- **DESCRIPTION OF THE TASK**
Below are the entries; return every line among them that holds the word "control".
*** MATERIAL FOR THE TASK ***
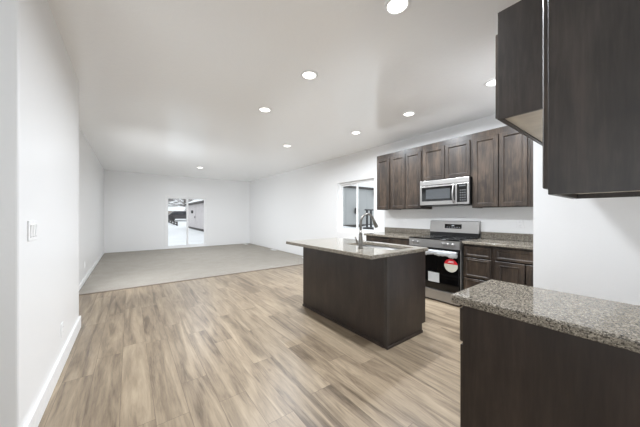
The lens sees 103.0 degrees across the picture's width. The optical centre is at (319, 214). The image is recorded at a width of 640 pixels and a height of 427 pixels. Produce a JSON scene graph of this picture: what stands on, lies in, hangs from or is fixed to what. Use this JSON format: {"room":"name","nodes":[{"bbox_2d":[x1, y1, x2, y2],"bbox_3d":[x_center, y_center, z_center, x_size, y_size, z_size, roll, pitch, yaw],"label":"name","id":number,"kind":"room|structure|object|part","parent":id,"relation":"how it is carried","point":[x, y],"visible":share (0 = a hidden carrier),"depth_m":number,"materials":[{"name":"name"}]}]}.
{"room":"kitchen","nodes":[
{"label":"kitchen","id":0,"kind":"room"},
{"bbox_2d":[0,0,78,426],"bbox_3d":[-2.222,-0.105,2.010,0.240,2.750,1.940,0,0,-37],"label":"wall","id":1,"kind":"structure","parent":0,"point":[39,84],"depth_m":1.50,"materials":[{"name":"white paint"}]},
{"bbox_2d":[27,220,37,241],"bbox_3d":[-1.670,0.090,1.484,0.012,0.116,0.167,0,0,-37],"label":"light switch","id":2,"kind":"object","parent":1,"relation":"attached to","point":[32,226],"visible":1,"depth_m":1.46,"materials":[{"name":"white plastic"}]},
{"bbox_2d":[24,251,103,426],"bbox_3d":[-4.336,1.202,4.850,0.256,0.135,9.038,0,0,-37],"label":"baseboard","id":3,"kind":"structure","parent":1,"relation":"attached to","point":[34,419],"depth_m":1.86,"materials":[{"name":"white wood"}]},
{"bbox_2d":[79,128,103,283],"bbox_3d":[-5.115,-0.105,5.577,0.150,2.750,7.240,0,0,-37],"label":"wall","id":4,"kind":"structure","parent":0,"point":[91,172],"depth_m":5.39,"materials":[{"name":"white paint"}]},
{"bbox_2d":[104,170,249,252],"bbox_3d":[-5.185,-0.105,9.952,4.980,2.750,0.150,0,0,-37],"label":"wall","id":5,"kind":"structure","parent":0,"point":[134,203],"depth_m":9.28,"materials":[{"name":"white paint"}]},
{"bbox_2d":[165,195,206,248],"bbox_3d":[-5.192,0.270,9.921,1.470,2.000,0.132,0,0,-37],"label":"door","id":6,"kind":"structure","parent":5,"relation":"in","point":[166,196],"depth_m":9.90,"materials":[{"name":"white plastic"}]},
{"bbox_3d":[-5.440,0.275,9.718,0.740,1.920,0.040,0,0,-37],"label":"panel","id":7,"kind":"part","parent":6,"relation":"part of","materials":[{"name":"clear glass"}]},
{"bbox_3d":[-4.939,0.275,10.149,0.700,1.920,0.040,0,0,-37],"label":"panel","id":8,"kind":"part","parent":6,"relation":"part of","materials":[{"name":"clear glass"}]},
{"bbox_2d":[79,243,302,293],"bbox_3d":[-3.493,1.266,7.688,4.952,0.015,5.467,0,0,-37],"label":"floor","id":9,"kind":"structure","parent":0,"point":[116,270],"depth_m":6.60,"materials":[{"name":"beige carpet"}]},
{"bbox_2d":[38,265,462,426],"bbox_3d":[0.316,1.330,1.080,7.100,0.120,9.650,0,0,-37],"label":"floor","id":10,"kind":"structure","parent":0,"point":[240,349],"depth_m":2.15,"materials":[{"name":"wood"}]},
{"bbox_2d":[79,264,302,294],"bbox_3d":[-1.845,1.264,5.488,4.980,0.011,0.030,0,0,-37],"label":"trim","id":11,"kind":"structure","parent":10,"relation":"on","point":[298,264],"depth_m":4.84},
{"bbox_2d":[302,245,424,349],"bbox_3d":[0.467,0.833,3.176,0.687,0.874,1.462,0,0,-37],"label":"kitchen island","id":12,"kind":"object","parent":10,"relation":"on","point":[381,301],"visible":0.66,"depth_m":2.68,"materials":[{"name":"brown wood"}]},
{"bbox_3d":[0.206,0.833,2.989,0.020,0.874,1.450,0,0,-37],"label":"panel","id":13,"kind":"part","parent":12,"relation":"part of","materials":[{"name":"brown wood"}]},
{"bbox_2d":[286,238,427,259],"bbox_3d":[0.363,0.375,3.125,0.925,0.038,1.530,0,0,-37],"label":"island countertop","id":14,"kind":"structure","parent":12,"relation":"on","point":[344,246],"depth_m":2.79,"materials":[{"name":"stone"}]},
{"bbox_2d":[355,213,377,248],"bbox_3d":[0.520,0.166,2.810,0.300,0.380,0.099,0,0,-37],"label":"faucet","id":15,"kind":"object","parent":14,"relation":"on","point":[360,242],"visible":1,"depth_m":2.72,"materials":[{"name":"silver metal"}]},
{"bbox_3d":[0.515,0.076,2.783,0.223,0.200,0.025,0,0,-37],"label":"spout","id":16,"kind":"part","parent":15,"relation":"part of","materials":[{"name":"silver metal"}]},
{"bbox_2d":[363,245,396,249],"bbox_3d":[0.676,0.495,2.978,0.406,0.200,0.716,0,0,-37],"label":"sink","id":17,"kind":"object","parent":14,"relation":"in","point":[372,246],"visible":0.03,"depth_m":3.20,"materials":[{"name":"silver metal"}]},
{"bbox_3d":[0.433,1.255,3.151,0.602,0.030,1.462,0,0,-37],"label":"moulding","id":18,"kind":"part","parent":12,"relation":"part of","materials":[{"name":"brown wood"}]},
{"bbox_3d":[0.635,0.833,2.423,0.038,0.874,0.038,0,0,-37],"label":"corner trim","id":19,"kind":"part","parent":12,"relation":"part of","materials":[{"name":"brown wood"}]},
{"bbox_3d":[0.896,0.833,2.612,0.635,0.874,0.020,0,0,-37],"label":"panel","id":20,"kind":"part","parent":12,"relation":"part of","materials":[{"name":"brown wood"}]},
{"bbox_2d":[366,235,390,242],"bbox_3d":[1.311,0.833,4.905,0.621,0.874,0.595,0,0,-37],"label":"base cabinet","id":21,"kind":"object","parent":10,"relation":"on","point":[368,238],"visible":0.21,"depth_m":4.71,"materials":[{"name":"brown wood"}]},
{"bbox_3d":[1.087,0.783,4.738,0.018,0.774,0.559,0,0,-37],"label":"frame","id":22,"kind":"part","parent":21,"relation":"part of","materials":[{"name":"brown wood"}]},
{"bbox_3d":[1.071,0.495,4.726,0.022,0.140,0.545,0,0,-37],"label":"drawer","id":23,"kind":"part","parent":21,"relation":"part of","materials":[{"name":"brown wood"}]},
{"bbox_2d":[364,227,429,238],"bbox_3d":[1.421,0.324,4.739,0.644,0.140,1.033,0,0,-37],"label":"countertop","id":24,"kind":"structure","parent":21,"relation":"on","point":[404,233],"depth_m":4.75,"materials":[{"name":"stone"}]},
{"bbox_2d":[391,238,408,244],"bbox_3d":[1.614,0.833,4.500,0.621,0.874,0.413,0,0,-37],"label":"base cabinet","id":25,"kind":"object","parent":10,"relation":"on","point":[401,241],"visible":0.15,"depth_m":4.33,"materials":[{"name":"brown wood"}]},
{"bbox_2d":[409,220,480,305],"bbox_3d":[1.918,0.683,3.972,0.758,1.174,0.784,0,0,-37],"label":"range","id":26,"kind":"object","parent":10,"relation":"on","point":[444,255],"visible":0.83,"depth_m":3.75,"materials":[{"name":"silver metal"}]},
{"bbox_3d":[1.685,0.785,3.799,0.036,0.600,0.774,0,0,-37],"label":"oven door","id":27,"kind":"part","parent":26,"relation":"part of","materials":[{"name":"black glass"}]},
{"bbox_3d":[1.686,0.422,3.799,0.038,0.115,0.780,0,0,-37],"label":"control panel","id":28,"kind":"part","parent":26,"relation":"part of","materials":[{"name":"silver metal"}]},
{"bbox_3d":[1.686,1.171,3.799,0.034,0.147,0.774,0,0,-37],"label":"storage drawer","id":29,"kind":"part","parent":26,"relation":"part of","materials":[{"name":"silver metal"}]},
{"bbox_2d":[409,235,478,241],"bbox_3d":[1.918,0.356,3.972,0.620,0.017,0.784,0,0,-37],"label":"cooktop","id":30,"kind":"object","parent":26,"relation":"in","point":[432,238],"depth_m":3.93,"materials":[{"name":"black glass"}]},
{"bbox_2d":[463,244,492,289],"bbox_3d":[2.323,0.833,3.553,0.621,0.874,0.357,0,0,-37],"label":"base cabinet","id":31,"kind":"object","parent":10,"relation":"on","point":[477,259],"visible":0.51,"depth_m":3.38,"materials":[{"name":"brown wood"}]},
{"bbox_3d":[2.083,0.998,3.374,0.022,0.285,0.323,0,0,-37],"label":"drawer","id":32,"kind":"part","parent":31,"relation":"part of","materials":[{"name":"brown wood"}]},
{"bbox_3d":[2.083,0.710,3.374,0.022,0.260,0.323,0,0,-37],"label":"drawer","id":33,"kind":"part","parent":31,"relation":"part of","materials":[{"name":"brown wood"}]},
{"bbox_3d":[2.083,0.495,3.374,0.022,0.140,0.323,0,0,-37],"label":"drawer","id":34,"kind":"part","parent":31,"relation":"part of","materials":[{"name":"brown wood"}]},
{"bbox_3d":[2.099,0.783,3.386,0.018,0.774,0.321,0,0,-37],"label":"frame","id":35,"kind":"part","parent":31,"relation":"part of","materials":[{"name":"brown wood"}]},
{"bbox_2d":[493,246,532,286],"bbox_3d":[2.631,0.833,3.141,0.621,0.874,0.668,0,0,-37],"label":"base cabinet","id":36,"kind":"object","parent":10,"relation":"on","point":[511,265],"visible":0.31,"depth_m":3.06,"materials":[{"name":"brown wood"}]},
{"bbox_2d":[462,232,532,249],"bbox_3d":[2.514,0.324,3.278,0.644,0.140,1.034,0,0,-37],"label":"countertop","id":37,"kind":"structure","parent":36,"relation":"on","point":[509,240],"depth_m":3.42,"materials":[{"name":"stone"}]},
{"bbox_3d":[2.298,0.860,3.087,0.022,0.560,0.300,0,0,-37],"label":"door","id":38,"kind":"part","parent":36,"relation":"part of","materials":[{"name":"brown wood"}]},
{"bbox_3d":[2.407,0.783,2.974,0.018,0.774,0.632,0,0,-37],"label":"frame","id":39,"kind":"part","parent":36,"relation":"part of","materials":[{"name":"brown wood"}]},
{"bbox_3d":[2.392,0.495,2.961,0.022,0.140,0.615,0,0,-37],"label":"drawer","id":40,"kind":"part","parent":36,"relation":"part of","materials":[{"name":"brown wood"}]},
{"bbox_3d":[2.485,0.860,2.836,0.022,0.560,0.305,0,0,-37],"label":"door","id":41,"kind":"part","parent":36,"relation":"part of","materials":[{"name":"brown wood"}]},
{"bbox_2d":[460,306,639,426],"bbox_3d":[0.976,0.833,1.016,0.420,0.874,0.633,0,0,-37],"label":"base cabinet","id":42,"kind":"object","parent":10,"relation":"on","point":[514,373],"visible":0.69,"depth_m":0.92,"materials":[{"name":"brown wood"}]},
{"bbox_3d":[0.793,0.491,1.260,0.396,0.147,0.022,0,0,-37],"label":"drawer","id":43,"kind":"part","parent":42,"relation":"part of","materials":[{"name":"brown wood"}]},
{"bbox_3d":[0.794,0.865,1.259,0.396,0.570,0.020,0,0,-37],"label":"door","id":44,"kind":"part","parent":42,"relation":"part of","materials":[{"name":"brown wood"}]},
{"bbox_2d":[451,279,639,352],"bbox_3d":[0.965,0.375,1.020,0.456,0.038,0.656,0,0,-37],"label":"countertop","id":45,"kind":"structure","parent":42,"relation":"on","point":[613,323],"depth_m":0.96,"materials":[{"name":"stone"}]},
{"bbox_2d":[47,0,519,181],"bbox_3d":[-1.376,-1.540,3.342,7.100,0.120,15.300,0,0,-37],"label":"ceiling","id":46,"kind":"structure","parent":0,"point":[167,87],"depth_m":2.70,"materials":[{"name":"white paint"}]},
{"bbox_2d":[258,107,271,112],"bbox_3d":[-0.772,-1.475,3.569,0.188,0.010,0.188,0,0,-37],"label":"recessed light","id":47,"kind":"object","parent":46,"relation":"in","point":[262,109],"visible":1,"depth_m":3.56,"materials":[{"name":"white plastic"}]},
{"bbox_2d":[300,70,317,79],"bbox_3d":[-0.113,-1.475,2.688,0.188,0.010,0.188,0,0,-37],"label":"recessed light","id":48,"kind":"object","parent":46,"relation":"in","point":[306,74],"visible":1,"depth_m":2.67,"materials":[{"name":"white plastic"}]},
{"bbox_2d":[351,131,360,134],"bbox_3d":[0.644,-1.475,4.565,0.188,0.010,0.188,0,0,-37],"label":"recessed light","id":49,"kind":"object","parent":46,"relation":"in","point":[352,132],"visible":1,"depth_m":4.55,"materials":[{"name":"white plastic"}]},
{"bbox_2d":[384,0,410,15],"bbox_3d":[0.544,-1.475,1.793,0.188,0.010,0.188,0,0,-37],"label":"recessed light","id":50,"kind":"object","parent":46,"relation":"in","point":[391,7],"visible":1,"depth_m":1.80,"materials":[{"name":"white plastic"}]},
{"bbox_2d":[402,111,415,116],"bbox_3d":[1.300,-1.475,3.720,0.188,0.010,0.188,0,0,-37],"label":"recessed light","id":51,"kind":"object","parent":46,"relation":"in","point":[409,113],"visible":1,"depth_m":3.70,"materials":[{"name":"white plastic"}]},
{"bbox_2d":[484,78,494,86],"bbox_3d":[1.938,-1.475,2.836,0.188,0.010,0.188,0,0,-37],"label":"recessed light","id":52,"kind":"object","parent":46,"relation":"in","point":[490,83],"visible":0.45,"depth_m":2.86,"materials":[{"name":"white plastic"}]},
{"bbox_2d":[250,114,532,255],"bbox_3d":[0.227,-0.105,7.001,0.150,2.750,11.360,0,0,-37],"label":"wall","id":53,"kind":"structure","parent":0,"point":[302,203],"depth_m":6.67,"materials":[{"name":"white paint"}]},
{"bbox_2d":[339,178,373,232],"bbox_3d":[0.903,-0.200,6.146,0.070,1.240,1.240,0,0,-37],"label":"window","id":54,"kind":"structure","parent":53,"relation":"in","point":[341,185],"depth_m":6.21,"materials":[{"name":"white plastic"}]},
{"bbox_3d":[0.748,-0.200,6.373,0.020,1.140,0.590,0,0,-37],"label":"sash","id":55,"kind":"part","parent":54,"relation":"part of","materials":[{"name":"white plastic"}]},
{"bbox_3d":[1.059,-0.200,5.918,0.020,1.140,0.590,0,0,-37],"label":"sash","id":56,"kind":"part","parent":54,"relation":"part of","materials":[{"name":"white plastic"}]},
{"bbox_2d":[377,153,390,209],"bbox_3d":[1.361,-0.641,5.080,0.333,1.078,0.335,0,0,-37],"label":"upper cabinet","id":57,"kind":"object","parent":53,"relation":"attached to","point":[383,161],"visible":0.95,"depth_m":4.96,"materials":[{"name":"brown wood"}]},
{"bbox_2d":[385,227,429,234],"bbox_3d":[1.671,0.305,4.926,0.021,0.102,1.033,0,0,-37],"label":"backsplash","id":58,"kind":"structure","parent":53,"relation":"attached to","point":[387,229],"depth_m":4.88,"materials":[{"name":"stone"}]},
{"bbox_2d":[391,146,431,209],"bbox_3d":[1.660,-0.641,4.681,0.333,1.078,0.658,0,0,-37],"label":"upper cabinet","id":59,"kind":"object","parent":53,"relation":"attached to","point":[406,165],"visible":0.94,"depth_m":4.55,"materials":[{"name":"brown wood"}]},
{"bbox_3d":[1.443,-0.606,4.712,0.022,0.979,0.308,0,0,-37],"label":"door","id":60,"kind":"part","parent":59,"relation":"part of","materials":[{"name":"brown wood"}]},
{"bbox_3d":[1.631,-0.606,4.461,0.022,0.979,0.300,0,0,-37],"label":"door","id":61,"kind":"part","parent":59,"relation":"part of","materials":[{"name":"brown wood"}]},
{"bbox_2d":[422,134,471,181],"bbox_3d":[2.093,-0.871,4.103,0.333,0.618,0.783,0,0,-37],"label":"upper cabinet","id":62,"kind":"object","parent":53,"relation":"attached to","point":[450,158],"visible":0.79,"depth_m":3.97,"materials":[{"name":"brown wood"}]},
{"bbox_3d":[1.856,-0.836,4.160,0.022,0.519,0.365,0,0,-37],"label":"door","id":63,"kind":"part","parent":62,"relation":"part of","materials":[{"name":"brown wood"}]},
{"bbox_2d":[420,176,471,206],"bbox_3d":[2.046,-0.353,4.068,0.446,0.410,0.773,0,0,-37],"label":"microwave","id":64,"kind":"object","parent":62,"relation":"attached to","point":[451,191],"visible":0.96,"depth_m":3.92,"materials":[{"name":"silver metal"}]},
{"bbox_3d":[1.870,-0.315,4.044,0.030,0.310,0.601,0,0,-37],"label":"door","id":65,"kind":"part","parent":64,"relation":"part of","materials":[{"name":"silver metal"}]},
{"bbox_3d":[1.922,-0.515,3.975,0.030,0.085,0.773,0,0,-37],"label":"vent panel","id":66,"kind":"part","parent":64,"relation":"part of","materials":[{"name":"silver metal"}]},
{"bbox_3d":[2.087,-0.154,4.099,0.343,0.013,0.693,0,0,-37],"label":"underside plate","id":67,"kind":"part","parent":64,"relation":"part of","materials":[{"name":"black plastic"}]},
{"bbox_3d":[2.103,-0.315,3.733,0.030,0.310,0.169,0,0,-37],"label":"control panel","id":68,"kind":"part","parent":64,"relation":"part of","materials":[{"name":"silver metal"}]},
{"bbox_3d":[2.080,-0.836,3.860,0.022,0.519,0.365,0,0,-37],"label":"door","id":69,"kind":"part","parent":62,"relation":"part of","materials":[{"name":"brown wood"}]},
{"bbox_2d":[472,126,532,207],"bbox_3d":[2.638,-0.641,3.374,0.333,1.078,1.033,0,0,-37],"label":"upper cabinet","id":70,"kind":"object","parent":53,"relation":"attached to","point":[502,157],"visible":0.67,"depth_m":3.38,"materials":[{"name":"brown wood"}]},
{"bbox_3d":[2.309,-0.606,3.554,0.022,0.979,0.310,0,0,-37],"label":"door","id":71,"kind":"part","parent":70,"relation":"part of","materials":[{"name":"brown wood"}]},
{"bbox_3d":[2.500,-0.606,3.299,0.022,0.979,0.305,0,0,-37],"label":"door","id":72,"kind":"part","parent":70,"relation":"part of","materials":[{"name":"brown wood"}]},
{"bbox_3d":[2.848,-0.641,3.112,0.311,1.078,0.363,0,0,-37],"label":"filler panel","id":73,"kind":"part","parent":70,"relation":"part of","materials":[{"name":"brown wood"}]},
{"bbox_2d":[481,232,532,241],"bbox_3d":[2.764,0.305,3.465,0.021,0.102,1.034,0,0,-37],"label":"backsplash","id":74,"kind":"structure","parent":53,"relation":"attached to","point":[485,235],"depth_m":3.60,"materials":[{"name":"stone"}]},
{"bbox_2d":[517,220,523,227],"bbox_3d":[2.751,0.120,3.494,0.008,0.115,0.070,0,0,-37],"label":"wall outlet","id":75,"kind":"object","parent":53,"relation":"attached to","point":[520,223],"visible":1,"depth_m":3.49,"materials":[{"name":"white plastic"}]},
{"bbox_2d":[533,141,639,305],"bbox_3d":[2.590,-0.105,2.256,1.750,2.750,0.690,0,0,-37],"label":"wall","id":76,"kind":"structure","parent":0,"point":[590,247],"depth_m":1.78,"materials":[{"name":"white paint"}]},
{"bbox_2d":[495,0,542,145],"bbox_3d":[1.524,-0.809,1.426,0.941,0.581,0.635,0,0,-37],"label":"upper cabinet","id":77,"kind":"object","parent":76,"relation":"attached to","point":[519,38],"visible":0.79,"depth_m":1.32,"materials":[{"name":"brown wood"}]},
{"bbox_3d":[1.151,-0.758,1.534,0.458,0.459,0.016,0,0,-37],"label":"door","id":78,"kind":"part","parent":77,"relation":"part of","materials":[{"name":"brown wood"}]},
{"bbox_3d":[1.349,-0.539,1.660,0.905,0.040,0.018,0,0,-37],"label":"rail","id":79,"kind":"part","parent":77,"relation":"part of","materials":[{"name":"brown wood"}]},
{"bbox_3d":[1.534,-0.537,1.412,0.905,0.016,0.600,0,0,-37],"label":"panel","id":80,"kind":"part","parent":77,"relation":"part of","materials":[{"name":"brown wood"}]},
{"bbox_3d":[2.280,-0.105,1.518,3.130,2.750,0.120,0,0,-37],"label":"wall","id":81,"kind":"structure","parent":0,"visible":0},
{"bbox_2d":[543,0,639,198],"bbox_3d":[1.063,-0.626,0.900,0.420,1.108,0.344,0,0,-37],"label":"upper cabinet","id":82,"kind":"object","parent":81,"relation":"attached to","point":[591,48],"visible":1,"depth_m":0.81,"materials":[{"name":"brown wood"}]},
{"bbox_3d":[0.966,-0.595,1.031,0.406,1.001,0.018,0,0,-37],"label":"door","id":83,"kind":"part","parent":82,"relation":"part of","materials":[{"name":"brown wood"}]},
{"bbox_3d":[0.976,-0.090,1.015,0.384,0.036,0.018,0,0,-37],"label":"rail","id":84,"kind":"part","parent":82,"relation":"part of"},
{"bbox_3d":[1.074,-0.100,0.885,0.384,0.016,0.307,0,0,-37],"label":"panel","id":85,"kind":"part","parent":82,"relation":"part of","materials":[{"name":"brown wood"}]},
{"bbox_3d":[1.229,-0.626,1.013,0.018,1.108,0.325,0,0,-37],"label":"panel","id":86,"kind":"part","parent":82,"relation":"part of","materials":[{"name":"brown wood"}]},
{"label":"outside","id":87,"kind":"structure","parent":0,"visible":0},
{"bbox_2d":[168,198,195,206],"bbox_3d":[-66.082,-9.867,96.681,190.000,22.914,110.000,0,0,-37],"label":"hillside","id":88,"kind":"structure","parent":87,"point":[172,202],"depth_m":81.78,"materials":[{"name":"white snow"}]},
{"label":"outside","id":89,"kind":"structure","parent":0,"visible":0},
{"bbox_2d":[168,219,203,245],"bbox_3d":[-16.363,0.231,30.220,90.000,2.537,92.000,0,0,-37],"label":"snow ground","id":90,"kind":"structure","parent":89,"point":[176,234],"depth_m":19.11,"materials":[{"name":"white snow"}]},
{"bbox_2d":[168,219,177,225],"bbox_3d":[-19.028,0.995,32.597,0.147,1.050,7.155,0,0,-40],"label":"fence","id":91,"kind":"object","parent":90,"relation":"on","point":[169,220],"visible":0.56,"depth_m":31.21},
{"bbox_2d":[168,211,185,220],"bbox_3d":[-20.494,0.155,37.745,4.200,1.410,1.800,0,0,-37],"label":"car","id":92,"kind":"object","parent":90,"relation":"on","point":[173,215],"visible":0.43,"depth_m":36.66,"materials":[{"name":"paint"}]},
{"bbox_2d":[168,206,185,213],"bbox_3d":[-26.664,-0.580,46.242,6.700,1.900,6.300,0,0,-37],"label":"house","id":93,"kind":"structure","parent":90,"relation":"on","point":[170,209],"depth_m":44.91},
{"bbox_2d":[184,199,203,231],"bbox_3d":[-7.682,-0.455,22.664,4.950,3.850,19.100,0,0,-37],"label":"outbuilding","id":94,"kind":"structure","parent":90,"relation":"on","point":[195,207],"depth_m":24.95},
{"bbox_3d":[-12.637,0.270,25.639,0.040,2.000,1.000,0,0,-37],"label":"door","id":95,"kind":"part","parent":94,"relation":"part of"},
{"bbox_3d":[-9.428,1.370,21.358,0.050,0.200,18.500,0,0,-37],"label":"skirting","id":96,"kind":"part","parent":94,"relation":"part of","materials":[{"name":"grey"}]},
{"bbox_2d":[343,183,373,226],"bbox_3d":[1.634,-0.380,14.760,10.300,3.700,3.320,0,0,-37],"label":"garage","id":97,"kind":"structure","parent":90,"relation":"on","point":[366,191],"depth_m":12.97,"materials":[{"name":"grey glass"}]},
{"bbox_2d":[343,225,373,228],"bbox_3d":[3.077,0.987,12.831,10.300,0.967,1.662,0,0,-37],"label":"snow bank","id":98,"kind":"object","parent":90,"relation":"on","point":[368,225],"visible":0.03,"depth_m":12.67,"materials":[{"name":"white snow"}]},
{"bbox_2d":[363,209,373,229],"bbox_3d":[2.405,0.245,12.477,0.640,1.050,0.640,0,0,-37],"label":"stand","id":99,"kind":"object","parent":98,"relation":"on","point":[367,210],"visible":0.7,"depth_m":12.36,"materials":[{"name":"metal"}]},
{"bbox_3d":[2.293,0.185,12.393,0.104,0.830,0.104,0,0,-37],"label":"post","id":100,"kind":"part","parent":99,"relation":"part of","materials":[{"name":"metal"}]}
]}
***
- **RESPONSE BELOW**
{"bbox_3d":[1.686,0.422,3.799,0.038,0.115,0.780,0,0,-37],"label":"control panel","id":28,"kind":"part","parent":26,"relation":"part of","materials":[{"name":"silver metal"}]},
{"bbox_3d":[2.103,-0.315,3.733,0.030,0.310,0.169,0,0,-37],"label":"control panel","id":68,"kind":"part","parent":64,"relation":"part of","materials":[{"name":"silver metal"}]},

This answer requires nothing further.